The judge then adjourned till March 3, 2021 for “possible arraignment” of the defendant.
But neither Ms Alison-Madueke nor the prosecuting counsel was present at the March 3, 2021 proceedings, a development that forced the judge to again adjourn the case.
Ms Ojukwu adjourned till May 17, 2021 for EFCC’s report of compliance.
She also directed the court registrar to issue and serve the hearing notice for the next sitting on the prosecuting counsel.
The judge has since been transferred out of the Abuja division of the Federal High Court prompting the case to be reassigned to the new judge.
EFCC had alleged that the former minister escaped to the UK shortly after the end of her tenure as minister.
It alleged that she fled after she got wind of the plan to charge her with various offences of corruption allegedly perpetrated by her and her allies while she presided over the plum petroleum sector under the former President Goodluck Jonathan’s administration.
While still struggling to have her extradited to Nigeria to face trial, EFCC had secured several court orders for the forfeiture of assets linked to her.
On November 11, 2018, the commission filed the 13 counts of money laundering against her before Ms Ojukwu.

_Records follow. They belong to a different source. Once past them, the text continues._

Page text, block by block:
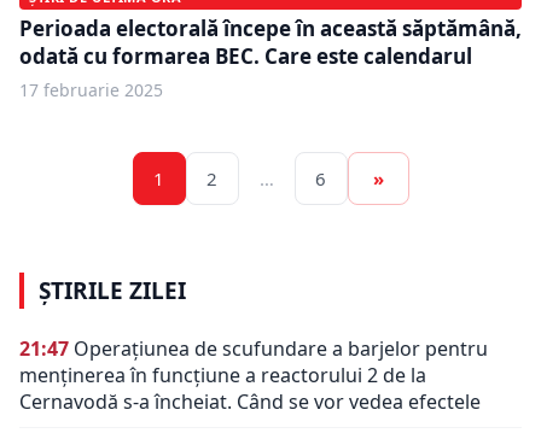
Perioada electorală începe în această săptămână,
odată cu formarea BEC. Care este calendarul
17 februarie 2025
1 2 … 6 »
ȘTIRILE ZILEI
21:47 Operațiunea de scufundare a barjelor pentru
menținerea în funcțiune a reactorului 2 de la
Cernavodă s-a încheiat. Când se vor vedea efectele
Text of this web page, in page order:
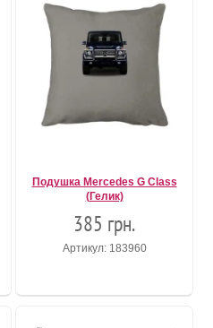
Подушка Mercedes G Class
(Гелик)
385 грн.
Артикул: 183960
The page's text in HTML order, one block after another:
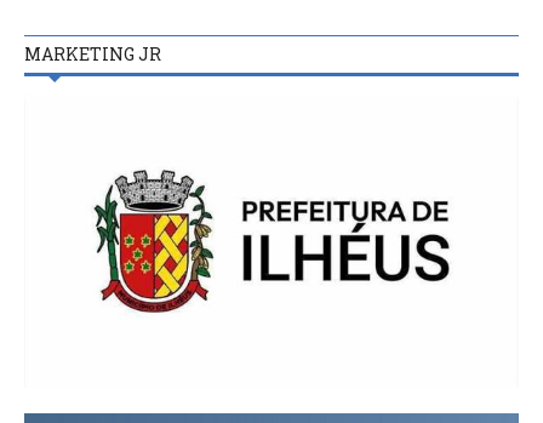
MARKETING JR
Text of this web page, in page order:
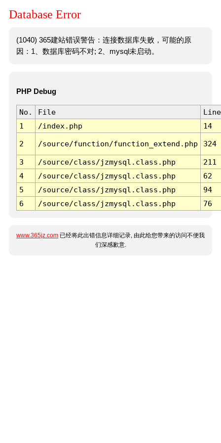
Database Error
(1040) 365建站错误警告：连接数据库失败，可能的原
因：1、数据库密码不对; 2、mysql未启动。
PHP Debug
No. File
Line
1
/index.php 14
2 /source/function/function_extend.php 324
3 /source/class/jzmysql.class.php
211
4
/source/class/jzmysql.class.php
62
5
/source/class/jzmysql.class.php
94
6
/source/class/jzmysql.class.php 76
www.365jz.com 已经将此出错信息详细记录, 由此给您带来的访问不便我
们深感歉意.
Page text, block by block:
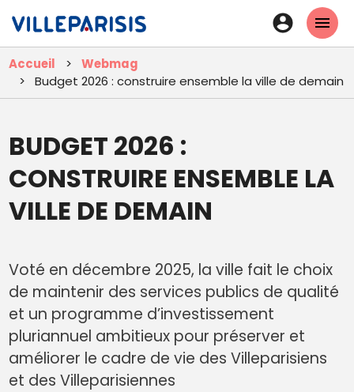
contenu
En-
tête
-
Accueil
Webmag
Budget 2026 : construire ensemble la ville de demain
BUDGET 2026 :
CONSTRUIRE ENSEMBLE LA
VILLE DE DEMAIN
Voté en décembre 2025, la ville fait le choix
de maintenir des services publics de qualité
et un programme d’investissement
pluriannuel ambitieux pour préserver et
améliorer le cadre de vie des Villeparisiens
et des Villeparisiennes
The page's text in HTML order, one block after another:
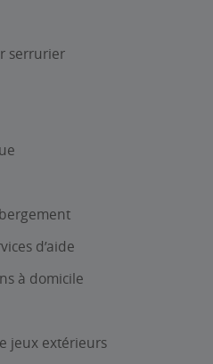
serrurier
d’aide
à domicile
jeux extérieurs
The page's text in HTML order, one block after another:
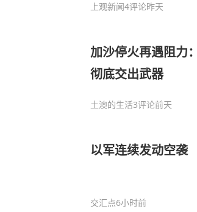
上观新闻4评论昨天
加沙停火再遇阻力
彻底交出武器
土澳的生活3评论前天
以军连续发动空袭
交汇点6小时前
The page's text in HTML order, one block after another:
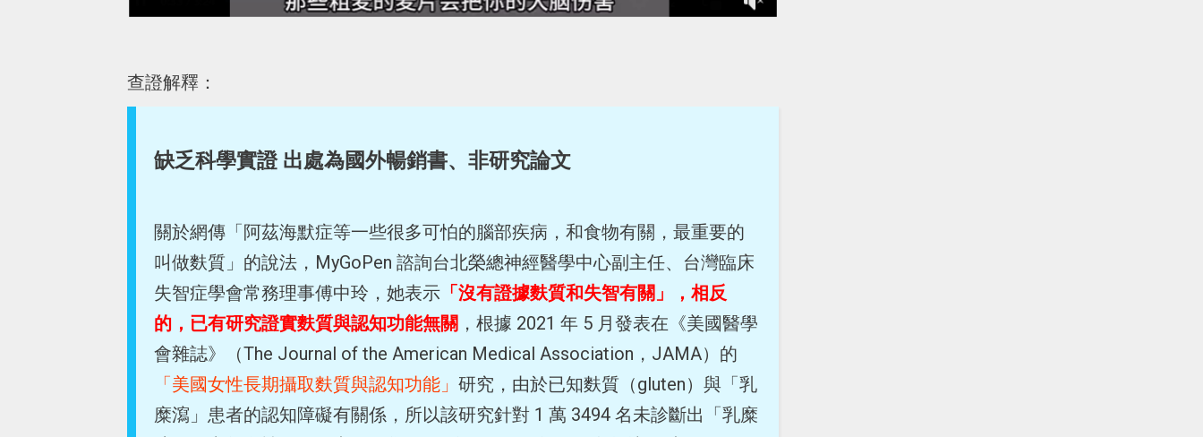
查證解釋：
缺乏科學實證 出處為國外暢銷書、非研究論文
關於網傳「阿茲海默症等一些很多可怕的腦部疾病，和食物有關，最重要的
叫做麩質」的說法，MyGoPen 諮詢台北榮總神經醫學中心副主任、台灣臨床
失智症學會常務理事傅中玲，她表示 「沒有證據麩質和失智有關」，相反
的，已有研究證實麩質與認知功能無關 ，根據 2021 年 5 月發表在《美國醫學
會雜誌》（The Journal of the American Medical Association，JAMA）的
「美國女性長期攝取麩質與認知功能」 研究，由於已知麩質（gluten）與「乳
糜瀉」患者的認知障礙有關係，所以該研究針對 1 萬 3494 名未診斷出「乳糜
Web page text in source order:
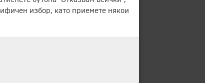
избор, като приемете някои
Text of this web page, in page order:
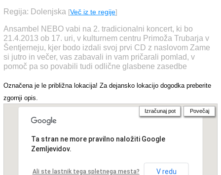
Regija: Dolenjska [Več iz te regije]
Ansambel NEBO vabi na 2. tradicionalni koncert, ki bo
21.4.2013 ob 17. uri, v kulturnem centru Primoža Trubarja v
Šentjerneju, kjer bodo izdali svoj prvi CD z naslovom Zame
si jutro in večer, vas zabavali in vam pričarali pomlad, v
pomoč pa so povabili tudi odlične glasbene zasedbe
Označena je le približna lokacija! Za dejansko lokacijo dogodka preberite
zgornji opis.
Ta stran ne more pravilno naložiti Google
Zemljevidov.
Ali ste lastnik tega spletnega mesta? V redu
Izračunaj pot Povečaj
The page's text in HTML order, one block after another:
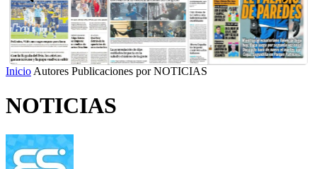
Inicio Autores Publicaciones por NOTICIAS
NOTICIAS
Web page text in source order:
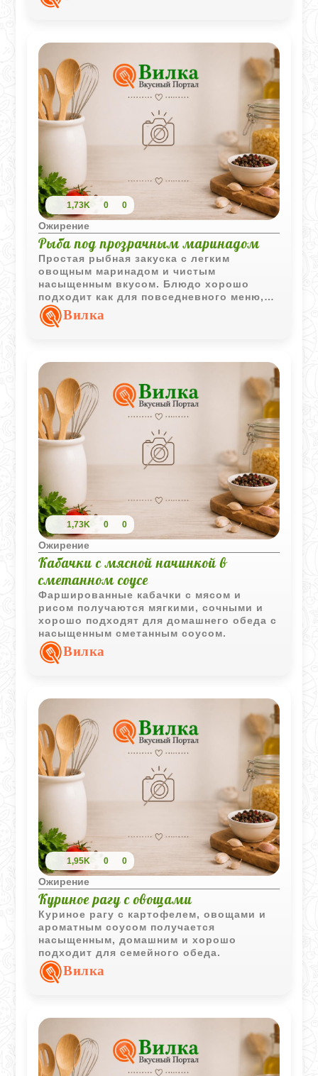
ароматнее.
1,73K 0 0
Ожирение
Рыба под прозрачным маринадом
Простая рыбная закуска с легким
овощным маринадом и чистым
насыщенным вкусом. Блюдо хорошо
подходит как для повседневного меню,
так и для холодной подачи на
праздничный стол.
Вилка
1,73K 0 0
Ожирение
Кабачки с мясной начинкой в
сметанном соусе
Фаршированные кабачки с мясом и
рисом получаются мягкими, сочными и
хорошо подходят для домашнего обеда с
насыщенным сметанным соусом.
Вилка
1,95K 0 0
Ожирение
Куриное рагу с овощами
Куриное рагу с картофелем, овощами и
ароматным соусом получается
насыщенным, домашним и хорошо
подходит для семейного обеда.
Вилка
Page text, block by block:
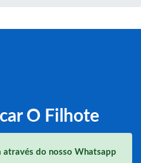
O Filhote
através do nosso Whatsapp
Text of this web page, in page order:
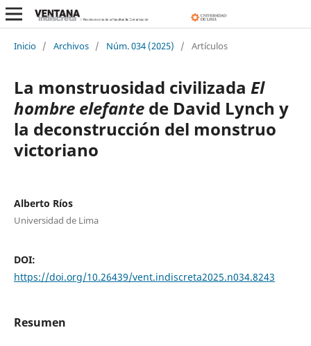
Inicio / Archivos / Núm. 034 (2025) / Artículos
La monstruosidad civilizada El
hombre elefantede David Lynch y
la deconstrucción del monstruo
victoriano
Alberto Ríos
Universidad de Lima
DOI:
https://doi.org/10.26439/vent.indiscreta2025.n034.8243
Resumen
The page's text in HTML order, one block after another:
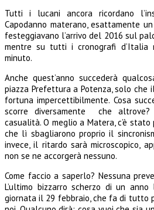
Tutti i lucani ancora ricordano
Capodanno materano, esattamente
festeggiavano l’arrivo del 2016 sul
mentre su tutti i cronografi d’Italia
minuto.
Anche quest’anno succederà
piazza Prefettura a Potenza, solo che
fortuna impercettibilmente. Cosa
scorre diversamente che
casualità. O meglio a Matera, c’è
che lì sbagliarono proprio il
invece, il ritardo sarà microscopico,
non se ne accorgerà nessuno.
Come faccio a saperlo? Nessuna
L’ultimo bizzarro scherzo di un
giornata il 29 febbraio, che fa di tutto
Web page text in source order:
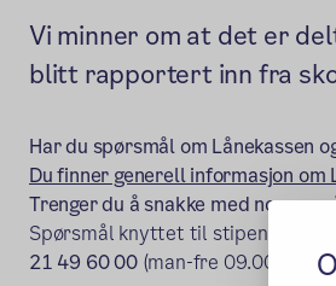
Vi minner om at det er
blitt rapportert inn fra
Har du spørsmål om Lånekassen
Du finner generell informasjon om
Trenger du å snakke med noen
Spørsmål knyttet til stipend, lån
21 49 60 00(man-fre 09.00-
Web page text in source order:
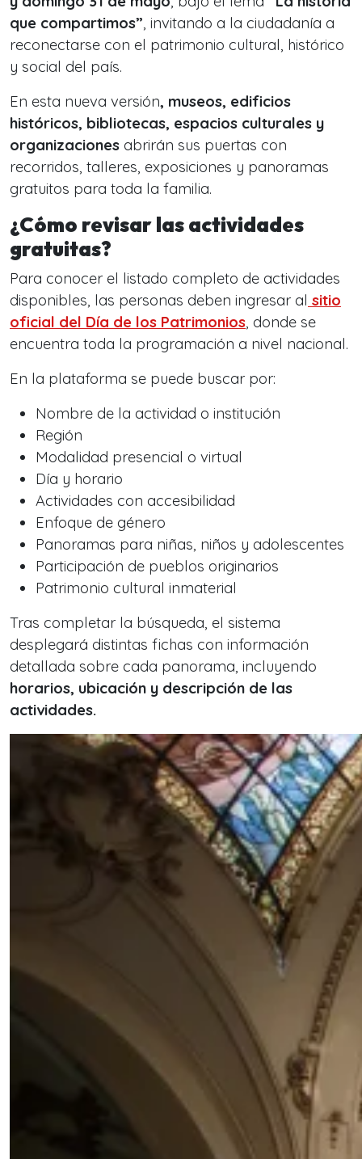
que compartimos”, invitando a la ciudadanía a
reconectarse con el patrimonio cultural, histórico
y social del país.
En esta nueva versión, museos, edificios
históricos, bibliotecas, espacios culturales y
organizaciones abrirán sus puertas con
recorridos, talleres, exposiciones y panoramas
gratuitos para toda la familia.
¿Cómo revisar las actividades
gratuitas?
Para conocer el listado completo de actividades
disponibles, las personas deben ingresar al sitio
oficial del Día de los Patrimonios, donde se
encuentra toda la programación a nivel nacional.
En la plataforma se puede buscar por:
Nombre de la actividad o institución
Región
Modalidad presencial o virtual
Día y horario
Actividades con accesibilidad
Enfoque de género
Panoramas para niñas, niños y adolescentes
Participación de pueblos originarios
Patrimonio cultural inmaterial
Tras completar la búsqueda, el sistema
desplegará distintas fichas con información
detallada sobre cada panorama, incluyendo
horarios, ubicación y descripción de las
actividades.
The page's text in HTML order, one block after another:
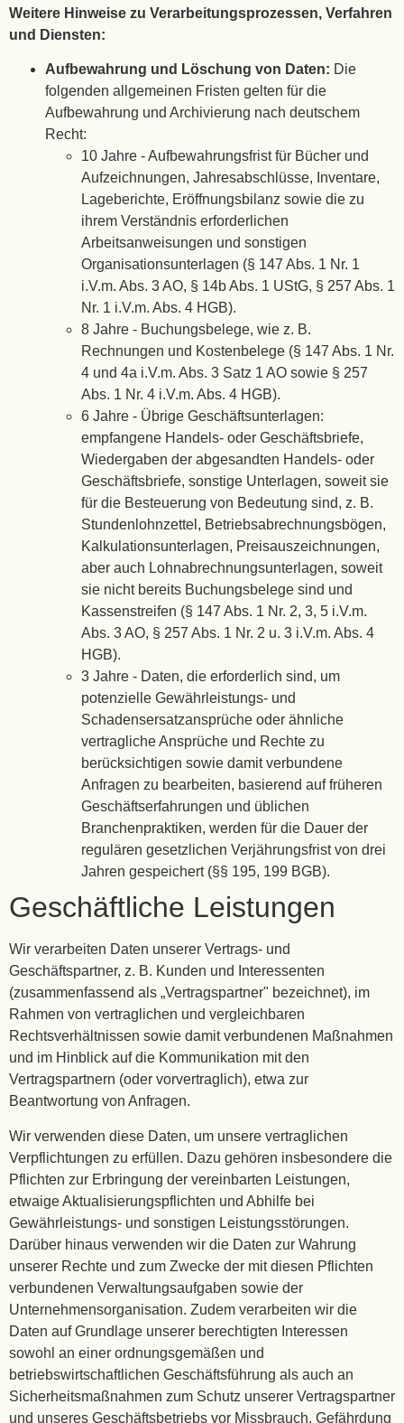
Weitere Hinweise zu Verarbeitungsprozessen, Verfahren
und Diensten:
Aufbewahrung und Löschung von Daten: Die
folgenden allgemeinen Fristen gelten für die
Aufbewahrung und Archivierung nach deutschem
Recht:
10 Jahre - Aufbewahrungsfrist für Bücher und
Aufzeichnungen, Jahresabschlüsse, Inventare,
Lageberichte, Eröffnungsbilanz sowie die zu
ihrem Verständnis erforderlichen
Arbeitsanweisungen und sonstigen
Organisationsunterlagen (§ 147 Abs. 1 Nr. 1
i.V.m. Abs. 3 AO, § 14b Abs. 1 UStG, § 257 Abs. 1
Nr. 1 i.V.m. Abs. 4 HGB).
8 Jahre - Buchungsbelege, wie z. B.
Rechnungen und Kostenbelege (§ 147 Abs. 1 Nr.
4 und 4a i.V.m. Abs. 3 Satz 1 AO sowie § 257
Abs. 1 Nr. 4 i.V.m. Abs. 4 HGB).
6 Jahre - Übrige Geschäftsunterlagen:
empfangene Handels- oder Geschäftsbriefe,
Wiedergaben der abgesandten Handels- oder
Geschäftsbriefe, sonstige Unterlagen, soweit sie
für die Besteuerung von Bedeutung sind, z. B.
Stundenlohnzettel, Betriebsabrechnungsbögen,
Kalkulationsunterlagen, Preisauszeichnungen,
aber auch Lohnabrechnungsunterlagen, soweit
sie nicht bereits Buchungsbelege sind und
Kassenstreifen (§ 147 Abs. 1 Nr. 2, 3, 5 i.V.m.
Abs. 3 AO, § 257 Abs. 1 Nr. 2 u. 3 i.V.m. Abs. 4
HGB).
3 Jahre - Daten, die erforderlich sind, um
potenzielle Gewährleistungs- und
Schadensersatzansprüche oder ähnliche
vertragliche Ansprüche und Rechte zu
berücksichtigen sowie damit verbundene
Anfragen zu bearbeiten, basierend auf früheren
Geschäftserfahrungen und üblichen
Branchenpraktiken, werden für die Dauer der
regulären gesetzlichen Verjährungsfrist von drei
Jahren gespeichert (§§ 195, 199 BGB).
Geschäftliche Leistungen
Wir verarbeiten Daten unserer Vertrags- und
Geschäftspartner, z. B. Kunden und Interessenten
(zusammenfassend als „Vertragspartner" bezeichnet), im
Rahmen von vertraglichen und vergleichbaren
Rechtsverhältnissen sowie damit verbundenen Maßnahmen
und im Hinblick auf die Kommunikation mit den
Vertragspartnern (oder vorvertraglich), etwa zur
Beantwortung von Anfragen.
Wir verwenden diese Daten, um unsere vertraglichen
Verpflichtungen zu erfüllen. Dazu gehören insbesondere die
Pflichten zur Erbringung der vereinbarten Leistungen,
etwaige Aktualisierungspflichten und Abhilfe bei
Gewährleistungs- und sonstigen Leistungsstörungen.
Darüber hinaus verwenden wir die Daten zur Wahrung
unserer Rechte und zum Zwecke der mit diesen Pflichten
verbundenen Verwaltungsaufgaben sowie der
Unternehmensorganisation. Zudem verarbeiten wir die
Daten auf Grundlage unserer berechtigten Interessen
sowohl an einer ordnungsgemäßen und
betriebswirtschaftlichen Geschäftsführung als auch an
Sicherheitsmaßnahmen zum Schutz unserer Vertragspartner
und unseres Geschäftsbetriebs vor Missbrauch, Gefährdung

The former official was accused of, among other charges, unlawfully taking into her possession $39.7 million and N3.32 billion when she reasonably ought to have known that the money formed part of the proceeds of unlawful activities.
Since Ms Alison-Madueke’s exit from office in 2015, her name has featured in series of investigations of corruption allegations directly against her or her associates.
Many assets linked to her have also been forfeited to the federal government through the orders of court.